**REQUIRED WORK:**
Write out all of the entries that follow, word for word, but skip the pictures.

**DATASET ENTRIES:**
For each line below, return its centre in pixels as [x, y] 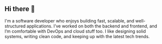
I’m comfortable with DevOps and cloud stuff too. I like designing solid [75, 31]
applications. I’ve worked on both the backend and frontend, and [92, 26]
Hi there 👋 [20, 9]
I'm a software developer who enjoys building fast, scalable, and [69, 21]
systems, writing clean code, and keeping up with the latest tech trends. [77, 36]
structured [15, 26]

**RESPONSE AREA:**
For each line below, return its centre in pixels as [x, y] 
I’m comfortable with DevOps and cloud stuff too. I like designing solid [75, 31]
applications. I’ve worked on both the backend and frontend, and [92, 26]
Hi there 👋 [20, 9]
I'm a software developer who enjoys building fast, scalable, and [69, 21]
systems, writing clean code, and keeping up with the latest tech trends. [77, 36]
structured [15, 26]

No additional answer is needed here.